What is the best way to parse html in C#? [closed]

I'm looking for a library/method to parse an html file with more html specific features than generic xml parsing libraries.

Solution 1:

Html Agility Pack

This is an agile HTML parser that builds a read/write DOM and supports plain XPATH or XSLT (you actually don't HAVE to understand XPATH nor XSLT to use it, don't worry...). It is a .NET code library that allows you to parse "out of the web" HTML files. The parser is very tolerant with "real world" malformed HTML. The object model is very similar to what proposes System.Xml, but for HTML documents (or streams).

Solution 2:

You could use TidyNet.Tidy to convert the HTML to XHTML, and then use an XML parser.

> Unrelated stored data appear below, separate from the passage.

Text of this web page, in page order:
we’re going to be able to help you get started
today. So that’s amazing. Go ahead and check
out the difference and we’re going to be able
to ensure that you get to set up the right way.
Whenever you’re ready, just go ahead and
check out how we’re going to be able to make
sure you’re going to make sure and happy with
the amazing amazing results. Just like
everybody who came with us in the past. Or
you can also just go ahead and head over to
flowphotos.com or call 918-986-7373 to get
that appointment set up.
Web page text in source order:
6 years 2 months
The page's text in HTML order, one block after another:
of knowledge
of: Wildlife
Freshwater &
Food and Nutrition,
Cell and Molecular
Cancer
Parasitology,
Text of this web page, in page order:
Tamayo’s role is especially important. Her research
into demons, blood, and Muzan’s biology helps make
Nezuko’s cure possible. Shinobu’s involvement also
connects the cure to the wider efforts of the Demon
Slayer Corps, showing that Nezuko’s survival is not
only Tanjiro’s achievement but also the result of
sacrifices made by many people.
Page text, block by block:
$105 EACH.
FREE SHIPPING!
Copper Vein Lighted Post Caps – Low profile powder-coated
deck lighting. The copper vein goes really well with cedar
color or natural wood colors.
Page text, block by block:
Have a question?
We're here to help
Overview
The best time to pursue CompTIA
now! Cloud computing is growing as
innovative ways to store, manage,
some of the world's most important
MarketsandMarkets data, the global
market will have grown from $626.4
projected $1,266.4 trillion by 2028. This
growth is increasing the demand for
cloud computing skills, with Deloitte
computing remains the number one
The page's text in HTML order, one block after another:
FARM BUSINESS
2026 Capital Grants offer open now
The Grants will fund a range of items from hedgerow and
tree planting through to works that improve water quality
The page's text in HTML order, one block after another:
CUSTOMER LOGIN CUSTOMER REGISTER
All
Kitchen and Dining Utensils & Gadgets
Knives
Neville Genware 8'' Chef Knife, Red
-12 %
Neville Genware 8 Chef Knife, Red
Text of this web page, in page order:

Another alternative would be to use the builtin engine mshtml:

using mshtml;
object[] oPageText = { html };
HTMLDocument doc = new HTMLDocumentClass();
IHTMLDocument2 doc2 = (IHTMLDocument2)doc;

This allows you to use javascript-like functions like getElementById()

Solution 3:

I found a project called Fizzler that takes a jQuery/Sizzler approach to selecting HTML elements. It's based on HTML Agility Pack. It's currently in beta and only supports a subset of CSS selectors, but it's pretty damn cool and refreshing to use CSS selectors over nasty XPath.


Solution 4:

You can do a lot without going nuts on 3rd-party products and mshtml (i.e. interop). use the System.Windows.Forms.WebBrowser. From there, you can do such things as "GetElementById" on an HtmlDocument or "GetElementsByTagName" on HtmlElements. If you want to actually inteface with the browser (simulate button clicks for example), you can use a little reflection (imo a lesser evil than Interop) to do it:

var wb = new WebBrowser()

... tell the browser to navigate (tangential to this question). Then on the Document_Completed event you can simulate clicks like this.

var doc = wb.Browser.Document
var elem = doc.GetElementById(elementId);
object obj = elem.DomElement;
System.Reflection.MethodInfo mi = obj.GetType().GetMethod("click");
mi.Invoke(obj, new object[0]);

you can do similar reflection stuff to submit forms, etc.